What the task asks: Starting with the line with "INVITATIONS BY THEME [136, 81, 219, 89]" in the entries below and going on through the line with "Steckdose 12V vorne [56, 69]", output every line exactly and nothing more. No pictures.

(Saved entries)
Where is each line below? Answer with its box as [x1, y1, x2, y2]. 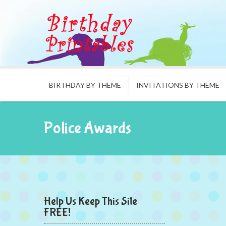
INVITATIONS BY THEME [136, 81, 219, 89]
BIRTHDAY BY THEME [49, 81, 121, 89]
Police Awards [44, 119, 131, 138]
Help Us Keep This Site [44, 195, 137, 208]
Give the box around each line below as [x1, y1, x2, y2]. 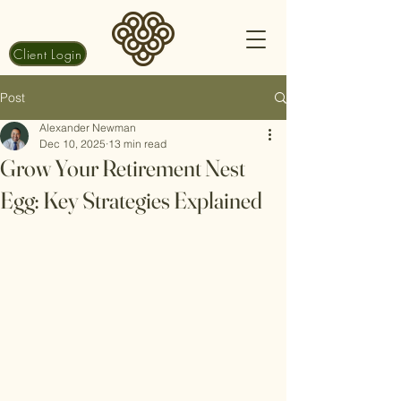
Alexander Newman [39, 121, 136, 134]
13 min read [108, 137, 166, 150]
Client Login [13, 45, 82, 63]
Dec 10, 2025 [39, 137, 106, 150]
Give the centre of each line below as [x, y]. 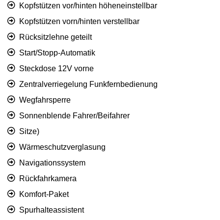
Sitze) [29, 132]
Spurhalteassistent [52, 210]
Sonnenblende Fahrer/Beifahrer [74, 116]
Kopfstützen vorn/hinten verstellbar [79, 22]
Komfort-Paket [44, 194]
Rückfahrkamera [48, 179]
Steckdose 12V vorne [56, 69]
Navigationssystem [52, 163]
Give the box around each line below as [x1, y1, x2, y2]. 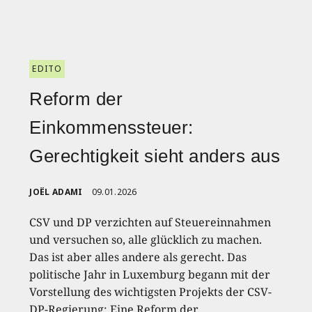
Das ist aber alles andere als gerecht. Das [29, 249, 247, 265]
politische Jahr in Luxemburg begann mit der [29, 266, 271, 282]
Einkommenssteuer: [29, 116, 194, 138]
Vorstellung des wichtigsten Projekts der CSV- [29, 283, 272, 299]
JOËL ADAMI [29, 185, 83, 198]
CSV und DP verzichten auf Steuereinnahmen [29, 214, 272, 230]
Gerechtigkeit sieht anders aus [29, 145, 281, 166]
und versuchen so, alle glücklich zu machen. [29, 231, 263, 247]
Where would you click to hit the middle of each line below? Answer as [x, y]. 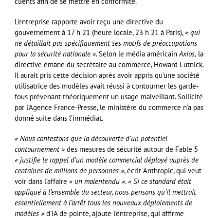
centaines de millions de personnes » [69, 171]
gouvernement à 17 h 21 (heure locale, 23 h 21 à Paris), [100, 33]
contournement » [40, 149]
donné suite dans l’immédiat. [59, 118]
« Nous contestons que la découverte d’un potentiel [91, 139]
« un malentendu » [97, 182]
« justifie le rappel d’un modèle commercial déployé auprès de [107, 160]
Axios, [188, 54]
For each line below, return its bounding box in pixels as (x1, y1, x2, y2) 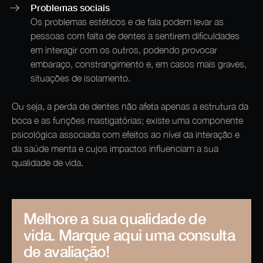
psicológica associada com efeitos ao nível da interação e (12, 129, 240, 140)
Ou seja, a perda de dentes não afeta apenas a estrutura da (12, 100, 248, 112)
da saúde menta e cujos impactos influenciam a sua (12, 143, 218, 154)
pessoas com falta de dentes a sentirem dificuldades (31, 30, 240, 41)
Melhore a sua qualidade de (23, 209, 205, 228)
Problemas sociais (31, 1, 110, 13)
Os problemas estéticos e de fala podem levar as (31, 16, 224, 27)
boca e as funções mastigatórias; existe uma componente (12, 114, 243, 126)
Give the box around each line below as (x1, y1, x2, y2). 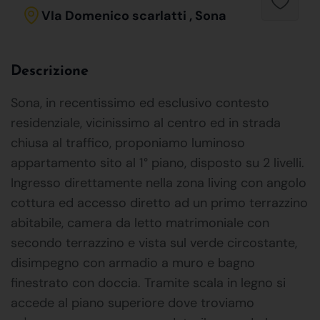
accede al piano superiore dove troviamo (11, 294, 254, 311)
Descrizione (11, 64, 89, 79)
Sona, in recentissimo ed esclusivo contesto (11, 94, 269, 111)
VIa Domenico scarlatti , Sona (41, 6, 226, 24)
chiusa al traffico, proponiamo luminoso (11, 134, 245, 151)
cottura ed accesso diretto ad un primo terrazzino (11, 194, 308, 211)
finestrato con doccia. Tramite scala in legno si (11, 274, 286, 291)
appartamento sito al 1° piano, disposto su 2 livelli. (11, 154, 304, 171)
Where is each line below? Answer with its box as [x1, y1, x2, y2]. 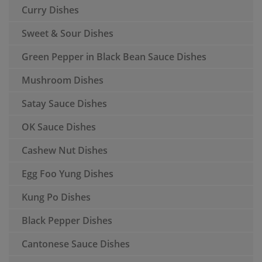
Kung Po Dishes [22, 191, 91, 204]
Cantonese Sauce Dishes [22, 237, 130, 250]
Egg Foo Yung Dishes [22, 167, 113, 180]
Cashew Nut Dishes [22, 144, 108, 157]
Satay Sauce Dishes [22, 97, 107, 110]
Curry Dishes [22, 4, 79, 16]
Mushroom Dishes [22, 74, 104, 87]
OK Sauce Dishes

Output:
INVITATIONS BY THEME [136, 81, 219, 89]
BIRTHDAY BY THEME [49, 81, 121, 89]
Police Awards [44, 119, 131, 138]
Help Us Keep This Site [44, 195, 137, 208]
Give the box around each line below as [x1, y1, x2, y2]. 
Alexander Newman [39, 121, 136, 134]
13 min read [108, 137, 166, 150]
Client Login [13, 45, 82, 63]
Dec 10, 2025 [39, 137, 106, 150]
Give the centre of each line below as [x, y]. 
Sitze) [29, 132]
Spurhalteassistent [52, 210]
Sonnenblende Fahrer/Beifahrer [74, 116]
Kopfstützen vorn/hinten verstellbar [79, 22]
Komfort-Paket [44, 194]
Rückfahrkamera [48, 179]
Steckdose 12V vorne [56, 69]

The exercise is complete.